2. The "Ratchet" Reward (The Secret Sauce)

This is the most clever part of the paper. Usually, when you teach a robot, you give it a reward when it finishes a task. But for climbing, waiting until the very end to say "Good job!" is too slow. The robot might get stuck halfway and never know what to do next.

The authors invented a "Ratchet Progress Reward."

  • The Analogy: Imagine a ratchet wrench (the tool mechanics use). It only turns forward; it can't slip backward.
  • How it works: The robot keeps a mental note of its "best progress so far."
    • If the robot moves forward (even a tiny bit) or gets its hand closer to the edge, it gets a tiny reward.
    • If it moves backward or stays in the same spot, it gets a penalty.
    • Crucially: It doesn't care how fast the robot moves. It only cares that it is making genuine progress.
  • Why this matters: This stops the robot from "cheating" by shaking back and forth or rushing into a dangerous jump. It forces the robot to be patient, find a stable handhold, and slowly pull itself up, just like a careful climber.

3. The "Teacher and Student" System

Learning all these complex moves at once is too hard for one brain. So, the researchers used a two-step process:

  • Step 1: The Teachers. They trained six separate "expert" robots (Teachers). One was an expert at climbing up, another at climbing down, another at standing up, etc. They learned these skills in a virtual world (simulation) where they could fail thousands of times without breaking anything.
  • Step 2: The Student. They created one "Student" robot and taught it to copy all six teachers.
    • The Analogy: Imagine a student taking notes from six different professors (one for math, one for history, one for art). The student learns to look at the situation (the terrain) and decide: "Oh, I'm at a high ledge? I'll use the Climbing Professor's notes. I'm on the ground? I'll use the Walking Professor's notes."
    • The Student learns to switch between these skills smoothly without falling over.

4. Seeing the World (The Eyes)

Robots often struggle to see the real world because their cameras get confused by shadows, dust, or their own limbs blocking the view.

  • The Analogy: Imagine trying to walk through a foggy room while wearing glasses that have smudges on them.
  • The Fix: The researchers taught the robot to expect "smudges" (noise and errors) while it was training. They also added a "clean-up" filter for the real world. This means when the robot sees a weird blob of data that looks like a wall but isn't, it knows to ignore it.

The Result: A Real-World Breakthrough

The team tested this on a Unitree G1, a real humanoid robot with 29 moving joints.

  • The Challenge: They placed a platform 0.8 meters high (about 31 inches). For this robot, that is 114% of its leg length.
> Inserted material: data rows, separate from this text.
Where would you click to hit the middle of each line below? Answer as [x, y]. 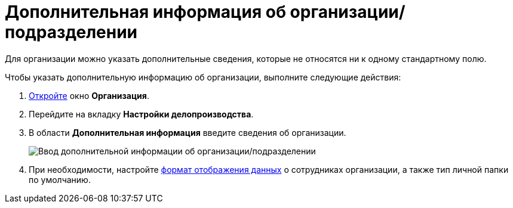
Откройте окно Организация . [89, 95]
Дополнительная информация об [145, 12]
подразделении [71, 32]
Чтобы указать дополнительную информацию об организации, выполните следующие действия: [203, 77]
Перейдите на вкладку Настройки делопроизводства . [141, 114]
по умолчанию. [60, 179]
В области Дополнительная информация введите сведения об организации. [188, 132]
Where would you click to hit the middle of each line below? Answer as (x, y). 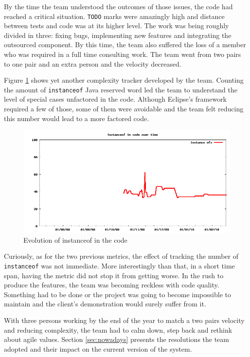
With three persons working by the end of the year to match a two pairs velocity (124, 320)
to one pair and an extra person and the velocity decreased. (93, 63)
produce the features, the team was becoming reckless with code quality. (112, 285)
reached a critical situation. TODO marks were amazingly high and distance (114, 16)
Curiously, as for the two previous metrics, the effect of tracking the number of (121, 256)
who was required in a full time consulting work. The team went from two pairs (123, 54)
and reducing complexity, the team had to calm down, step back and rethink (118, 330)
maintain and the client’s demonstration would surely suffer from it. (105, 304)
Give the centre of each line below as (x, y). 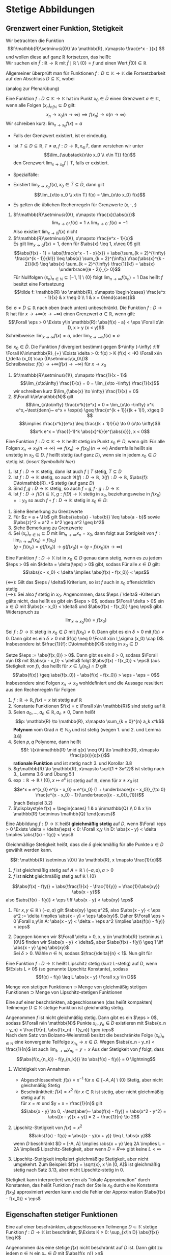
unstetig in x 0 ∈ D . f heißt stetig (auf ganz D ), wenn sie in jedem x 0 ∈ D (81, 455)
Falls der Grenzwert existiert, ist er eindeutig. (60, 135)
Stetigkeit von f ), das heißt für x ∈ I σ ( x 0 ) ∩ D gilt (56, 666)
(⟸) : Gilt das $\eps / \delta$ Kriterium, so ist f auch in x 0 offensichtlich (80, 583)
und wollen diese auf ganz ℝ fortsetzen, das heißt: (59, 57)
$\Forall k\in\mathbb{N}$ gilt (43, 397)
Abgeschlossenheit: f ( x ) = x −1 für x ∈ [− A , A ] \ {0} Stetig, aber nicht (92, 1079)
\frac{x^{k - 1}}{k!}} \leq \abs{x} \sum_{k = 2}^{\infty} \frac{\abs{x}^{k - (90, 258)

It's like a human trying to climb onto a table that is taller than their own legs.
  • The Outcome: The robot didn't jump. It didn't fall. It walked up to the edge, used its hands to pull itself up, stood up on the platform, walked across, lay down, stood up again, and climbed back down.
  • Zero-Shot Transfer: The most impressive part? They trained the robot in a computer simulation, and when they put it in the real world, it worked immediately without any extra tuning. It was like the robot woke up in the real world and just knew how to do it.

Summary

APEX is like teaching a robot to be a careful, patient rock climber instead of a reckless jumper. By using a special "progress tracker" (the ratchet) and a "teacher-student" learning method, they created a robot that can safely navigate high, difficult terrain that was previously impossible for machines to handle. It's a giant leap (pun intended) toward robots that can actually help us in messy, real-world environments.